The expression of vascular endothelial growth factor and its receptor in hematopoietic malignant cell lines HL-60 and Raji.
- Author:
Jin YE
1
;
Fu-Qiang LIU
;
Yi-Ping WU
Author Information
1. Department of Hematology, Beijing Tongren Hospital, Capital University of Medical Science, Beijing 100730, China. yej99@x263.net
- Publication Type:Journal Article
- MeSH:
Enzyme-Linked Immunosorbent Assay;
Extracellular Matrix Proteins;
analysis;
HL-60 Cells;
chemistry;
Humans;
Immunohistochemistry;
Lymphoma;
metabolism;
RNA, Messenger;
analysis;
Vascular Endothelial Growth Factor A;
analysis;
genetics;
Vascular Endothelial Growth Factor Receptor-1
- From:
Journal of Experimental Hematology
2003;11(4):376-380
- CountryChina
- Language:Chinese
-
Abstract:
In order to explore the effect of vascular endothelial growth factor (VEGF) in hematological malignancies, the expression of VEGF and its receptor was detected in HL-60 and Raji cells by reverse transcriptase-polymerase chain reaction (RT-PCR), enzyme linked immunosorbent assay (ELISA) and immunohistochemistry.

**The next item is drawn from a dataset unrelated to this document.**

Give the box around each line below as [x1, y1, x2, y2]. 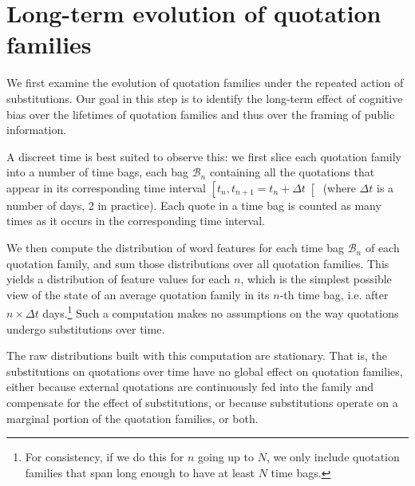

The results showed that VEGF-mRNA expressed in both HL-60 and Raji cells, and the mean VEGF concentrations in the cultural supernatant of both cell lines were significantly higher than that of normal peripheral blood mononuclear cell respectively. There was expression of VEGF-R (Flt-1) on the surfaces of both HL-60 and Raji cells. The research results demonstrated that VEGF-mRNA was expressed in hematopoietic malignant cell lines (HL-60 and Raji), and the corresponding protein was secreted into the extracellular microenvironment, the both cell lines expressed VEGF-R on the cell surface. VEGF affects not only vascular endothelial cells, but also leukemic and lymphoma cells themselves. It is suggested that an autocrine pathway of VEGF existed in the both cell lines other than the paracrine pathway. The autocrine pathway of VEGF works as basis of tumor invasion. In conclusion, to restrain expression of VEGF and its receptor may inhibit tumor growth, and helps to block the reciprocal loop between VEGF and endothelial cells, and decrease the tumor specialities of hyperproliferation, anti-apoptosis and invation, that may make the tumor more susceptible to chemotherapy.